From the line below that contains "-kernel fitImage-linux.bin \" to the line that contains "(qemu) info qtree [27, 642, 91, 650]", repeat every line exactly, both ends included, and nothing else.

(Dataset excerpts)
----------------------------------------

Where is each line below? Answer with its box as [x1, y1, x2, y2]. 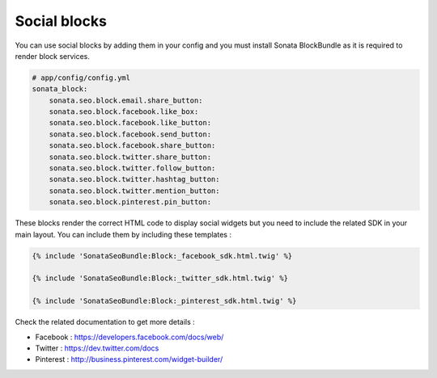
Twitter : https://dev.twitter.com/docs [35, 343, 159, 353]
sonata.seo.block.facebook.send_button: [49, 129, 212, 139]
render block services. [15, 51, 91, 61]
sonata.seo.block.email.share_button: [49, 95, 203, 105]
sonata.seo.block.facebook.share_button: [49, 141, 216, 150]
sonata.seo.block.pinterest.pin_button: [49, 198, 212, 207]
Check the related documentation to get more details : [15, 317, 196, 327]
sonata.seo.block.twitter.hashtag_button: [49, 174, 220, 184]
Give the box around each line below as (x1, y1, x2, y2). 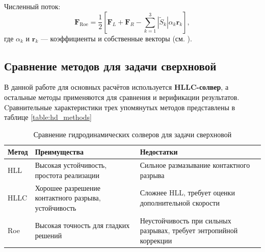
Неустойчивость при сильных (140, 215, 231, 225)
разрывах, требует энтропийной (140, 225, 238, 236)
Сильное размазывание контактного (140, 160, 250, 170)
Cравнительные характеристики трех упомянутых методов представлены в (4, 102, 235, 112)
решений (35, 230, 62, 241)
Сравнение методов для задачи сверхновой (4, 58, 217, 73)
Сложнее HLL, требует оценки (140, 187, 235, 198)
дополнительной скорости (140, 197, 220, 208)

----------------------------------------

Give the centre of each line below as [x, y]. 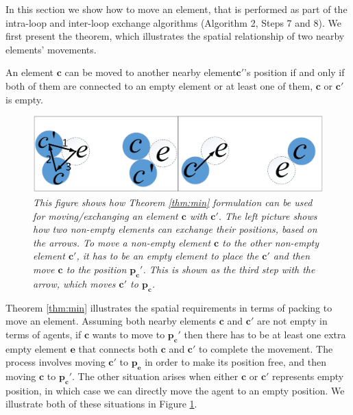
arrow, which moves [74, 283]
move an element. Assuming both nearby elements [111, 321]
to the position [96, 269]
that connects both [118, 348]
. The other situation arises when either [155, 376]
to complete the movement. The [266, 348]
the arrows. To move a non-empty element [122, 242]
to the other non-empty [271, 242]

----------------------------------------

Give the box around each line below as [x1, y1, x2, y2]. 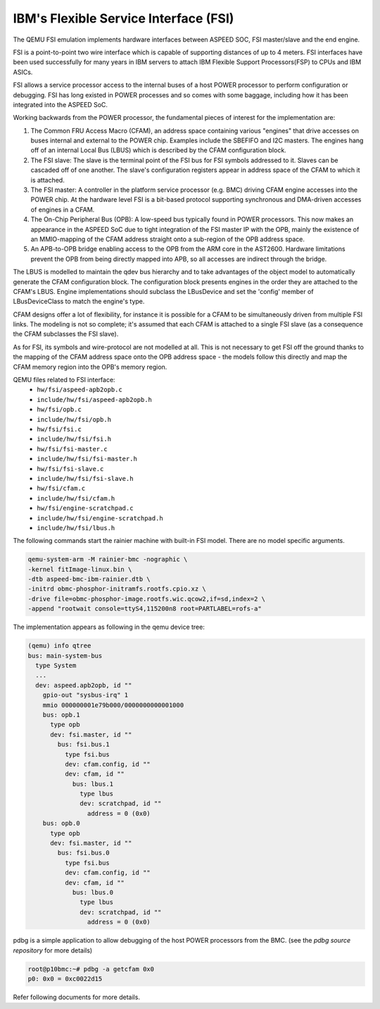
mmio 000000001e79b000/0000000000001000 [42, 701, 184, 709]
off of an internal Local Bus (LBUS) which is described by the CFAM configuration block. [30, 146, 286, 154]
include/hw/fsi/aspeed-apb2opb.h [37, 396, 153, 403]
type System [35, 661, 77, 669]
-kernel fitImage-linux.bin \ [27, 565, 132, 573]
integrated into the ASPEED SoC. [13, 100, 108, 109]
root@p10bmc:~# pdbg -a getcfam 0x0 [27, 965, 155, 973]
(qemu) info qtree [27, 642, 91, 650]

----------------------------------------

- **SOLVED EXERCISE**
-kernel fitImage-linux.bin \ [27, 565, 132, 573]
integrated into the ASPEED SoC. [13, 100, 108, 109]
root@p10bmc:~# pdbg -a getcfam 0x0 [27, 965, 155, 973]
(qemu) info qtree [27, 642, 91, 650]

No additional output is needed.